AI写代码只会Python?新测试揭底
AI写代码的评测一直只考Python,但现实项目要用Java、C++、Go等十几种语言。研究者把Python题翻译成12种语言,测了24个模型,发现很多模型在Python上高分,换种语言就崩——这叫“Python过拟合”。比如某个模型Python正确率80%,到C++直接掉到30%。这不是你明天能用上的工具,但它告诉你:别信AI“会写代码”的笼统宣传,得问它“会写哪种语言的代码”。
📄 原文摘要(英文)
LiveCodeBench (LCB) has recently become a widely adopted benchmark for evaluating large language models (LLMs) on code-generation tasks. By curating competitive programming problems, constantly adding fresh problems to the set, and filtering them by release dates, LCB provides contamination-aware evaluation and offers a holistic view of coding capability. However, LCB remains restricted to Python, leaving open the question of whether LLMs can generalize across the diverse programming languages required in real-world software engineering. We introduce Multi-LCB, a benchmark for evaluating LLMs across twelve programming languages, including Python. Multi-LCB transforms Python tasks from the LCB dataset into equivalent tasks in other languages while preserving LCB's contamination controls and evaluation protocol.
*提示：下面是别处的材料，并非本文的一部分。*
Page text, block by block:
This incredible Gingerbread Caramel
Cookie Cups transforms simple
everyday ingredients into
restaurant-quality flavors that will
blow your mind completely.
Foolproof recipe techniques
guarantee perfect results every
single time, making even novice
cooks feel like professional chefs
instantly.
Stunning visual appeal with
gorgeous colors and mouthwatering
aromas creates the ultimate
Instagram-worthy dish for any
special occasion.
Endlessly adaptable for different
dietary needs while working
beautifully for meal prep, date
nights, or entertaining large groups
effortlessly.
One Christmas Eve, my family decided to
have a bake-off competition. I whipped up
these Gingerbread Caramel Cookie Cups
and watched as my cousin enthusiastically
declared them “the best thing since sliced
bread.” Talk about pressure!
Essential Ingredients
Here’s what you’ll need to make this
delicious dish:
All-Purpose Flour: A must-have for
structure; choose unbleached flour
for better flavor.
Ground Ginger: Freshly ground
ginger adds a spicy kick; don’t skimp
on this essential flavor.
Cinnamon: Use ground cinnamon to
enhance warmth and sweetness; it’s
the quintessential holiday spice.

Because it is fully compatible with the original LCB format, Multi-LCB will automatically track future LCB updates, enabling systematic assessment of cross-language code generation competence and requiring models to sustain performance well beyond Python. We evaluated 24 LLMs for instruction and reasoning on Multi-LCB, uncovering evidence of Python overfitting, language-specific contamination, and substantial disparities in multilingual performance. Our results establish Multi-LCB as a rigorous new benchmark for multi-programming-language code evaluation, directly addressing LCB's primary limitation and exposing critical gaps in current LLM capabilities.